◆ **About this task**:
Each line of the data that mentions the string "seizures" needs to be identified and copied.

◆ **Data for this exercise**:
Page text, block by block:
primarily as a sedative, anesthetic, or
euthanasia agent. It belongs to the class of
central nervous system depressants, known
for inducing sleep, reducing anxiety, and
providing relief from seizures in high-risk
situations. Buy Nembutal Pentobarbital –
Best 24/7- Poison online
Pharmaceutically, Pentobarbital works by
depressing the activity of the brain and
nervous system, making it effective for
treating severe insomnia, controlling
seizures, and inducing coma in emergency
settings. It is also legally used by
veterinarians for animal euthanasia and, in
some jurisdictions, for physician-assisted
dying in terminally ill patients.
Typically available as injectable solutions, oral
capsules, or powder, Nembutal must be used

◆ **Answer to the problem**:
providing relief from seizures in high-risk
seizures, and inducing coma in emergency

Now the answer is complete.